The patient was treated with surgical resection through a thoracoscopy for the evacuation of fibroids at GE junction and the histopathological examination of fibroids confirms the analysis of leiomyoma which appears to be round mass lesion composed of a bundle of spindle cells arranged as twists with negligible abnormal and extended nuclei. He was preceded with a similar medication treatment after his thoracoscopy and also endorsed with tablet ceftriaxone 500 mg and tablet ibuprofen 400 mg during his discharge. He was looked into following few weeks and observed to be relieved from uncontrolled hypertension.

Discussion

This is a very first case to diagnose the condition of leiomyoma at exact location i.e. GE junction which caused the patient with uncontrolled hypertension and arrhythmia. Patient’s chief complaints such as body pains, belching and the upper abdominal pain were due to his diagnosed condition of GE leiomyoma.

Patient’s depleted levels of hemoglobin-10.00 g/dL, mean cell volume-72.9 Fl/red cell, MCH- 22.8; MCHC-31.3 indicates the presence of microcytic hypochromic anaemia and mild anisopoikilocytosis.

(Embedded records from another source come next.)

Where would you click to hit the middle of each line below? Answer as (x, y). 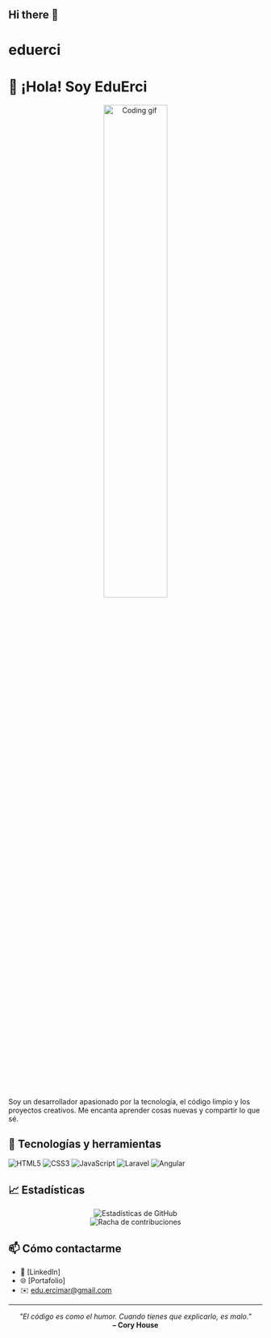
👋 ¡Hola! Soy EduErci (78, 87)
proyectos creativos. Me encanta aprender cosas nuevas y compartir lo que (134, 1110)
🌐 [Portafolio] (43, 1280)
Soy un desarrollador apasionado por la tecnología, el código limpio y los (129, 1101)
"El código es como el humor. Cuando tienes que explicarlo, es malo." (135, 1316)
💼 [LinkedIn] (40, 1272)
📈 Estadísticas (47, 1190)
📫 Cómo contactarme (65, 1249)
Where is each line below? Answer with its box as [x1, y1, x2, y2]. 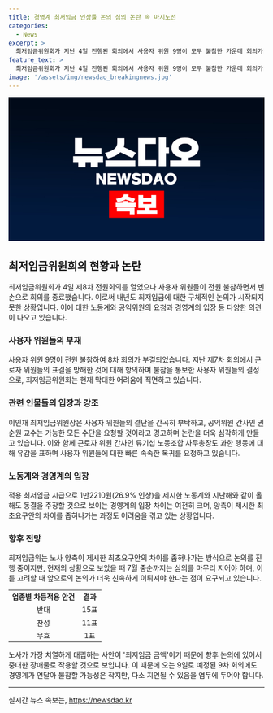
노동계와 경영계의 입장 [8, 470, 89, 481]
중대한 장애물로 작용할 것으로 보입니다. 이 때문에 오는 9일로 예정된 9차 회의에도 [8, 660, 258, 670]
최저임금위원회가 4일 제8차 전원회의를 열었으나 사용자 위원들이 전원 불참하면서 [8, 282, 257, 292]
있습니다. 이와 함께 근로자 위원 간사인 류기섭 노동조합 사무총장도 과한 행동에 [16, 437, 256, 447]
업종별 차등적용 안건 [11, 592, 76, 602]
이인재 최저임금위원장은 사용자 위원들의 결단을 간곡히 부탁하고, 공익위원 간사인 [8, 417, 256, 427]
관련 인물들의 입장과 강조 [8, 398, 99, 409]
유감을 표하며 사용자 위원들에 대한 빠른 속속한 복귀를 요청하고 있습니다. [16, 448, 240, 458]
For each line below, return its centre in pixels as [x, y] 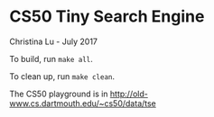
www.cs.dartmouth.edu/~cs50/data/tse [83, 103]
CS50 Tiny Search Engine [107, 17]
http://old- [129, 94]
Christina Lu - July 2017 [53, 41]
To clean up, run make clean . [62, 76]
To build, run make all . [51, 58]
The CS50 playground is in [59, 94]
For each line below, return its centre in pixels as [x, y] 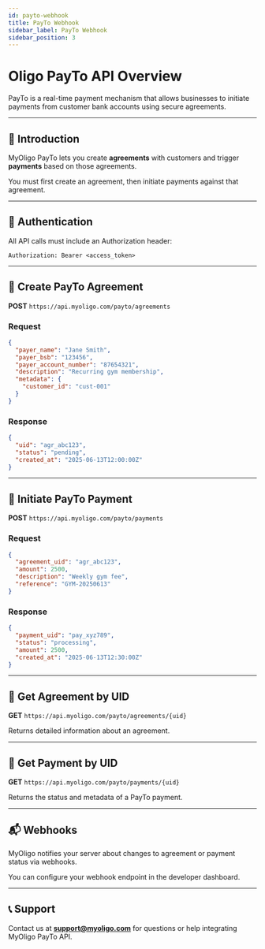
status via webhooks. [43, 862]
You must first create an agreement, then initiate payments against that [123, 181]
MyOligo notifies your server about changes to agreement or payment [122, 853]
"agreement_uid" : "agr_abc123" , [69, 562]
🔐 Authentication [50, 222]
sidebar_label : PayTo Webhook [58, 30]
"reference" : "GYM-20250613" [63, 584]
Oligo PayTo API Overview [95, 76]
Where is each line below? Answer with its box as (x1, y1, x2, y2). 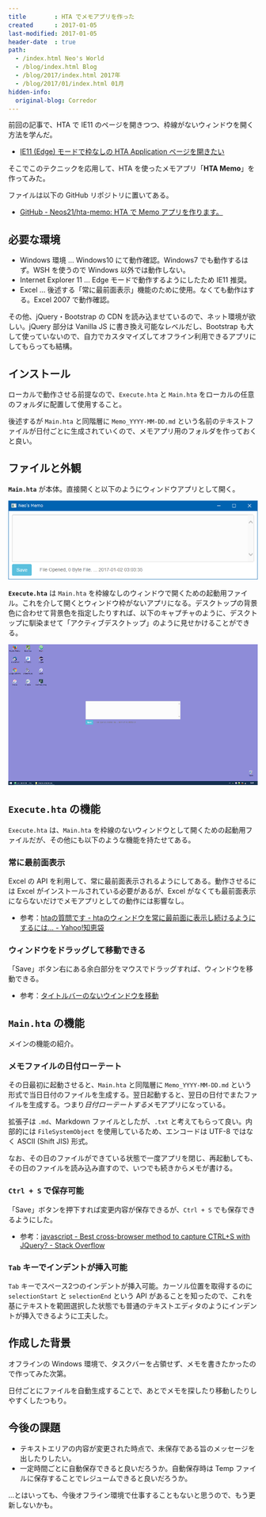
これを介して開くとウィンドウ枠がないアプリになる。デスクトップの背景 (21, 599, 258, 608)
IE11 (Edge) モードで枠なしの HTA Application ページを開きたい (19, 147, 225, 156)
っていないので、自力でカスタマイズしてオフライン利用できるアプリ (28, 331, 250, 341)
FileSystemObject (37, 1128, 95, 1136)
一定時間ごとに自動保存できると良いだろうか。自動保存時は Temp (19, 1463, 234, 1473)
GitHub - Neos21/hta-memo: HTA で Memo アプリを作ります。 (19, 207, 223, 217)
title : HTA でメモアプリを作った (8, 13, 135, 21)
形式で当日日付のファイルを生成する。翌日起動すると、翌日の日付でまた (8, 1090, 244, 1100)
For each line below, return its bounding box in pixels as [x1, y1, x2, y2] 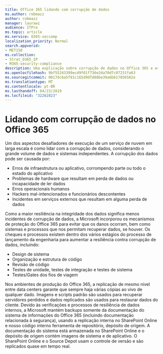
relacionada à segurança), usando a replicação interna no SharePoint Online [5, 318, 158, 323]
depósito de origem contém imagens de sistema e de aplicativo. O [5, 333, 137, 339]
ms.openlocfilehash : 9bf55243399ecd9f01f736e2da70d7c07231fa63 [5, 71, 136, 75]
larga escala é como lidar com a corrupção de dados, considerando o [5, 145, 144, 151]
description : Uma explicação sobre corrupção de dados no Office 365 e [5, 66, 153, 71]
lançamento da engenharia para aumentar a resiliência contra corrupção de [5, 237, 156, 243]
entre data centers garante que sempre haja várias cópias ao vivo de [5, 286, 143, 292]
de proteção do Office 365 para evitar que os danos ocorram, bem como [5, 221, 151, 227]
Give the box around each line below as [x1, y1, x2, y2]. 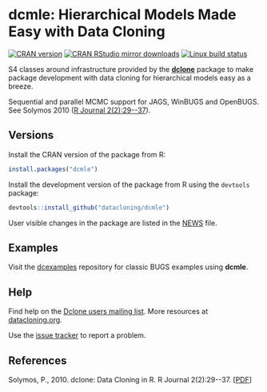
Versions [8, 129, 54, 142]
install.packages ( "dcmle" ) [8, 165, 98, 173]
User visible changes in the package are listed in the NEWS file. [8, 218, 217, 228]
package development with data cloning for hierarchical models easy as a [8, 73, 252, 82]
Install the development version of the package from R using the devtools [8, 180, 250, 189]
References [8, 354, 67, 367]
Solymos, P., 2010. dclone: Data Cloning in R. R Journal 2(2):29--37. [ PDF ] [8, 374, 253, 384]
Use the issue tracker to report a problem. [8, 331, 146, 340]
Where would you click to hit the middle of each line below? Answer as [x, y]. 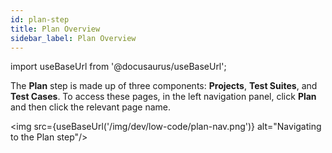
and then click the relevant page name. [91, 107]
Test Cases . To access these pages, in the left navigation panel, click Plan [163, 97]
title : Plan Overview [55, 29]
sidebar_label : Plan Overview [73, 38]
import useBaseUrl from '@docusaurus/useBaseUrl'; [118, 67]
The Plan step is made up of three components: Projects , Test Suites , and [164, 86]
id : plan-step [40, 19]
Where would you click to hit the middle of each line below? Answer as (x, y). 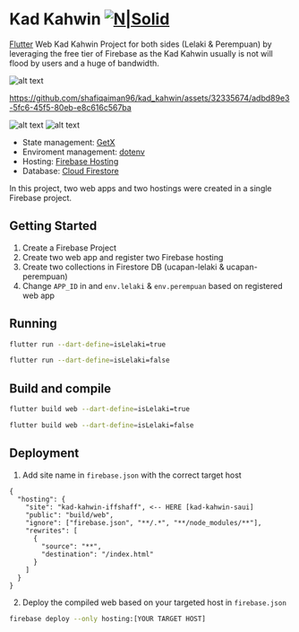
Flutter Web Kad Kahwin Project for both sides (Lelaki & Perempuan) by (141, 44)
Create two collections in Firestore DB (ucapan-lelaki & (123, 267)
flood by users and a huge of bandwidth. (84, 63)
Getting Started (53, 226)
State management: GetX (68, 142)
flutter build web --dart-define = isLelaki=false (102, 426)
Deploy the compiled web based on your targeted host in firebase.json (154, 602)
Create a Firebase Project (69, 248)
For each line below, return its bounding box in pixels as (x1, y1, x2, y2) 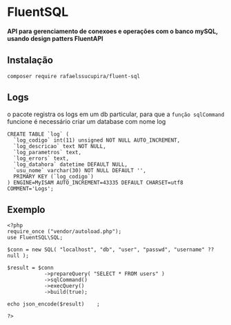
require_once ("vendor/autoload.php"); (7, 228, 122, 235)
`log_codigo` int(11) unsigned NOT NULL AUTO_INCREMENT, (13, 136, 181, 144)
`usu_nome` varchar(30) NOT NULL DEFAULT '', (13, 167, 147, 174)
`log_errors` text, (13, 155, 70, 162)
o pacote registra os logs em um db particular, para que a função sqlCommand (7, 110, 225, 118)
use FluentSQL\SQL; (7, 234, 63, 241)
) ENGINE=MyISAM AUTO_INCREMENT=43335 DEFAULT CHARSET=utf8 (7, 179, 184, 186)
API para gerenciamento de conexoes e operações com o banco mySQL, (7, 27, 219, 35)

Elevated levels of patient’s bilirubin and alkaline phosphate were due to its production from fibroids.

His oesophagus endoscopy found to be with 23 × 22 mm size mixed echoic lesion with deformed cells at GE junction. For further understanding, endoscopic ultrasonography identifies a mass which was originated from the sub-mucosal layer indicated as the presence of fibroids originated from the muscularis mucosa.

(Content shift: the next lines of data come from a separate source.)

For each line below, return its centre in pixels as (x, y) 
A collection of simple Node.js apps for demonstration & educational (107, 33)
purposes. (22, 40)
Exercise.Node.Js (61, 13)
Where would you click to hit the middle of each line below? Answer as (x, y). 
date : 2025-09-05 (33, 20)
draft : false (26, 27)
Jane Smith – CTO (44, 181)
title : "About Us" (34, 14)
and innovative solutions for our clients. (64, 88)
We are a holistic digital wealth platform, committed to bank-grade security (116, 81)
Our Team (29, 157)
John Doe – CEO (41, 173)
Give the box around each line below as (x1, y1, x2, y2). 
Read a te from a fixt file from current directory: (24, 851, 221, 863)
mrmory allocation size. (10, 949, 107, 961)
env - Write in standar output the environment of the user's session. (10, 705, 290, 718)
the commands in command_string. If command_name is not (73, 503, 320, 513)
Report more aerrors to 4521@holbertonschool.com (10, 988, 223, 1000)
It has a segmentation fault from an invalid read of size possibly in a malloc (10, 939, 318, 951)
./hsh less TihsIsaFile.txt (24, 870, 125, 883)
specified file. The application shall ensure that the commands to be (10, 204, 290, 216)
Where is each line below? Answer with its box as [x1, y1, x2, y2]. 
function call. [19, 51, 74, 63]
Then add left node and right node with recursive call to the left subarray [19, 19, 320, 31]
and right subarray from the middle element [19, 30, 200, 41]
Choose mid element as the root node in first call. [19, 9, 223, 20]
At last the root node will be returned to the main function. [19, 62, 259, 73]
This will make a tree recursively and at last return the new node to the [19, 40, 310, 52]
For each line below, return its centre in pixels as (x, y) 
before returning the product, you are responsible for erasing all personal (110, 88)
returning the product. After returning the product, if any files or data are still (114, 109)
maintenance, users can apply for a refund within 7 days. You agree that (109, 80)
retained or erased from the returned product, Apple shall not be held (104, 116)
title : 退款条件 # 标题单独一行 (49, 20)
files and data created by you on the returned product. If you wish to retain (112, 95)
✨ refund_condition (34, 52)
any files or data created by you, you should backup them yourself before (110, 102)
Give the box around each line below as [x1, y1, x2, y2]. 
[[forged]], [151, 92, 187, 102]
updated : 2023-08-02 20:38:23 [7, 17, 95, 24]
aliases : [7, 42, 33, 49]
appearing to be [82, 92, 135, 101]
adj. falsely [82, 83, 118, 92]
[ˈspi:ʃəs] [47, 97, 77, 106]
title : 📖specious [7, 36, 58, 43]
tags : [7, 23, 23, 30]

Cardiac MRI was done to investigate the relation between heart and vessels and was detected the round mass at GE junction, compressing the esophageal veins which line in the oesophageal mucosa. Some studies reveal compressed esophageal veins involve in the activation of the sympathetic nervous system with a failure of the baroreflex pathway as a consequence of venous pooling and decrease the cardiac output which leads to hypertension and with the same reason patient has reported with uncontrolled hypertension.

The patient was also reported with cardiac arrhythmias but there is no clear data to describe its relation. But it was speculated that there was a high density of sympathetic nerve fibres between the atrium and oesophagus and a sympathetic neural reflex may have triggered the arrhythmia [13]. As arrhythmias have the complication of ischemic attack, its initial symptom will be with angina.

The diagnosed fibroids at GE junction were removed by thoracoscopy method. Histopathological examination of resected fibroids was observed to be round mass lesion with a bundle of spindle cells arranged as a thread like structure appearance with abnormal and elongated nuclei.

He was prescribed with tablet amlodipine 5 mg OD, tablet pantoprazole 40 mg OD, antacid syrup, tablet clopidogrel 75 mg, vitamin supplements, tablet ceftriaxone 500 mg and tablet ibuprofen 400 mg during his discharge. He was reviewed after a few weeks and found to be relieved from uncontrolled hypertension.

Conclusion

This is a remarkable case report of leiomyoma which occurs at GE junction which caused uncontrolled hypertension and arrhythmia. After the thoracoscopy treatment the patient finally went well with a controlled hypertension with a prescribed medication and life style changes.

Acknowledgment

I thank to the tertiary care hospital and Dr. Vikram for the approval to analyze the case report.

Conflict of Interest

No authors have a conflict of interest for the publication of this article.